3. Check callback-invocation time limit for rcuc kthreads.

4. Employ jiffies-based backstop to callback time limit.

5. Mark additional concurrent load from ->cpu_no_qs.b.exp.

6. Mark rcu_cpu_kthread() accesses to ->rcu_cpu_has_work.

7. Make rcu_cpu_starting() rely on interrupts being disabled.

8. rcu-tasks: Stop rcu_tasks_invoke_cbs() from using never-onlined
CPUs. This would normally be in the rcu-tasks category, but
its change to RCU's CPU-hotplug logic results in a source-code
dependency that puts it here in order to avoid a merge conflict.

Thanx, Paul

------------------------------------------------------------------------

b/Documentation/RCU/Design/Requirements/Requirements.rst | 36 ---------
b/Documentation/RCU/whatisRCU.rst | 1
b/include/linux/rcupdate.h | 25 ------
b/include/linux/srcu.h | 8 +-
b/kernel/rcu/Kconfig | 18 ++++
b/kernel/rcu/rcu.h | 6 +
b/kernel/rcu/tasks.h | 7 +
b/kernel/rcu/tree.c | 28 +++++--
b/kernel/rcu/tree_exp.h | 2
b/kernel/rcu/tree_plugin.h | 4 -
kernel/rcu/tree.c | 55 ++++++++++-----
11 files changed, 95 insertions(+), 95 deletions(-)


2023-05-10 17:13:06

by Paul E. McKenney

[permalink] [raw]
Subject: [PATCH rcu 4/8] rcu: Employ jiffies-based backstop to callback time limit

Currently, if there are more than 100 ready-to-invoke RCU callbacks queued
on a given CPU, the rcu_do_batch() function sets a timeout for invocation
of the series. This timeout defaulting to three milliseconds, and may
be adjusted using the rcutree.rcu_resched_ns kernel boot parameter.
This timeout is checked using local_clock(), but the overhead of this
function combined with the common-case very small callback-invocation
overhead means that local_clock() is checked every 32nd invocation.

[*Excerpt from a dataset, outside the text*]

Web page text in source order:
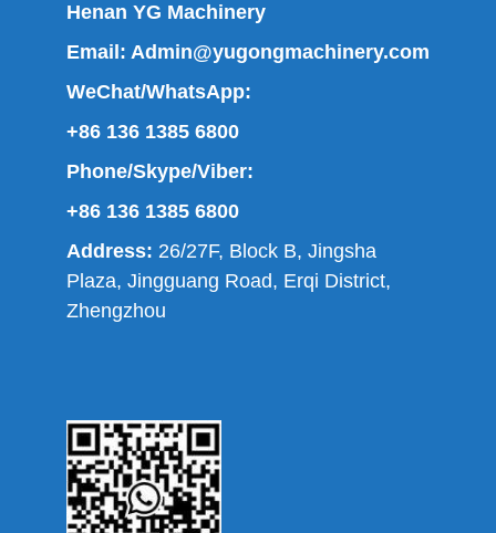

This works well except for longer-than average callbacks. For example,
a series of 500-microsecond-duration callbacks means that local_clock()
is checked only once every 16 milliseconds, which makes it difficult to
enforce a three-millisecond timeout.

This commit therefore adds a Kconfig option RCU_DOUBLE_CHECK_CB_TIME
that enables backup timeout checking using the coarser grained but
lighter weight jiffies. If the jiffies counter detects a timeout,
then local_clock() is consulted even if this is not the 32nd callback.
This prevents the aforementioned 16-millisecond latency blow.

Reported-by: Domas Mituzas <[email protected]>
Signed-off-by: Paul E. McKenney <[email protected]>
---
kernel/rcu/Kconfig | 18 ++++++++++++++++++
kernel/rcu/tree.c | 28 ++++++++++++++++++++--------
2 files changed, 38 insertions(+), 8 deletions(-)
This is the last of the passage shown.